Recent advances in text-to-video (T2V) technology, as demonstrated by models such as Runway Gen-3, Pika, Sora, and Kling, have significantly broadened the applicability and popularity of the technology. This progress has created a growing demand for accurate quality assessment metrics to evaluate the perceptual quality of T2V-generated videos and optimize video generation models. However, assessing the quality of text-to-video outputs remain challenging due to the presence of highly complex distortions, such as unnatural actions and phenomena that defy human cognition. To address these challenges, we constructed T2VEval-Bench, a multi-dimensional benchmark dataset for text-to-video quality evaluation, which contains 148 textual prompts and 1,783 videos generated by 13 T2V models. To ensure a comprehensive evaluation, we scored each video on four dimensions in the subjective experiment, which are overall impression, text–video consistency, realness, and technical quality. Based on T2VEval-Bench, we developed T2VEval, a multi-branch fusion scheme for T2V quality evaluation. T2VEval assesses videos across three branches: text–video consistency, realness, and technical quality. Using an attention-based fusion module, T2VEval effectively integrates features from each branch and predicts scores with the aid of a large language model. Additionally, we implemented a divide-and-conquer training strategy, enabling each branch to learn targeted knowledge while maintaining synergy with the others. Experimental results demonstrate that T2VEval achieves state-of-the-art performance across multiple metrics.

查看原文本刊更多论文

T2VEval: t2v生成视频的基准数据集和客观评价方法

文本到视频（T2V）技术的最新进展，如Runway Gen-3、Pika、Sora和Kling等模型所证明的那样，大大拓宽了该技术的适用性和普及程度。这一进展导致对准确质量评估指标的需求不断增长，以评估ttv生成的视频的感知质量，并优化视频生成模型。然而，由于存在高度复杂的扭曲，例如违背人类认知的非自然行为和现象，评估文本到视频输出的质量仍然具有挑战性。为了解决这些挑战，我们构建了T2V eval - bench，这是一个用于文本到视频质量评估的多维基准数据集，其中包含由13个T2V模型生成的148个文本提示和1783个视频。为了保证评价的全面性，我们在主观实验中从整体印象、文字视频一致性、真实性和技术质量四个维度对每个视频进行打分。在T2VEval- bench的基础上，提出了T2VEval多分支融合的T2V质量评估方案。T2VEval从三个方面对视频进行评估：文本视频一致性、真实性和技术质量。使用基于注意力的融合模块，T2VEval有效地整合了每个分支的特征，并借助大型语言模型预测分数。此外，我们实施了分而治之的培训策略，使每个分支都能学习目标知识，同时保持与其他分支的协同作用。实验结果表明，T2VEval在多个指标上实现了最先进的性能。

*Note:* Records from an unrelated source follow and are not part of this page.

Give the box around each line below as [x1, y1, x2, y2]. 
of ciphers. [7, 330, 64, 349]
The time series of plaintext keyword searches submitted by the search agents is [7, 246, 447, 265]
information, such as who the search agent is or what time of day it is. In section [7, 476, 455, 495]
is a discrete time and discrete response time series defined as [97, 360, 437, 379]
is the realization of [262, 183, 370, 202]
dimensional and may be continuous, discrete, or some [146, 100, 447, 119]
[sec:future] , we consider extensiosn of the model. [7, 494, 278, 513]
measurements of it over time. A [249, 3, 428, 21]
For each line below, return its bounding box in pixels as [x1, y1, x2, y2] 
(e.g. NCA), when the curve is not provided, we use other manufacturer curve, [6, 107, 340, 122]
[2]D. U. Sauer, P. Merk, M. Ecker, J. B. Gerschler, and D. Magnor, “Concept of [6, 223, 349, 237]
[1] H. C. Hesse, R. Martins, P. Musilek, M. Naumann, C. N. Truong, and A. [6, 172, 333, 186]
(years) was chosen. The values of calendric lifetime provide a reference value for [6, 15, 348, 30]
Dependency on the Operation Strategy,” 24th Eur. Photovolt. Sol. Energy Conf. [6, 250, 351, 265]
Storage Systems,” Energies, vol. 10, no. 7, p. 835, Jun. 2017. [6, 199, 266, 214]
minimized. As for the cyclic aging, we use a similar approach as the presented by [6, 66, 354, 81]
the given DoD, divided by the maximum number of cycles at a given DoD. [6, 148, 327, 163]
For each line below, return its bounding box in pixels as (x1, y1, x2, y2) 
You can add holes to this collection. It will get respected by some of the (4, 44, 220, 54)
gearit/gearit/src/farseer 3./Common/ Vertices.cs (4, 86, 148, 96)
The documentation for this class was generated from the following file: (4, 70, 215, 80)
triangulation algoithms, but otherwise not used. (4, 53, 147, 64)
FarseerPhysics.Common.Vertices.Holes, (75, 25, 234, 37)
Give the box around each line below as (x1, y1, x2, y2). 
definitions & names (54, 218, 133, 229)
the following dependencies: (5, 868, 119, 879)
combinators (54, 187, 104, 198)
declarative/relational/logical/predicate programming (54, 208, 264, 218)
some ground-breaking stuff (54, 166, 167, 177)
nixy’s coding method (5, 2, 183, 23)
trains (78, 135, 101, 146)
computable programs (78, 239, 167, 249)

本文章由计算机程序翻译，如有差异，请以英文原文为准。

求助全文

约1分钟内获得全文求助全文

来源期刊

Displays 工程技术-工程：电子与电气

CiteScore

4.60

自引率

25.60%

发文量

138

审稿时长

92 days

期刊介绍： Displays is the international journal covering the research and development of display technology, its effective presentation and perception of information, and applications and systems including display-human interface. Technical papers on practical developments in Displays technology provide an effective channel to promote greater understanding and cross-fertilization across the diverse disciplines of the Displays community. Original research papers solving ergonomics issues at the display-human interface advance effective presentation of information. Tutorial papers covering fundamentals intended for display technologies and human factor engineers new to the field will also occasionally featured.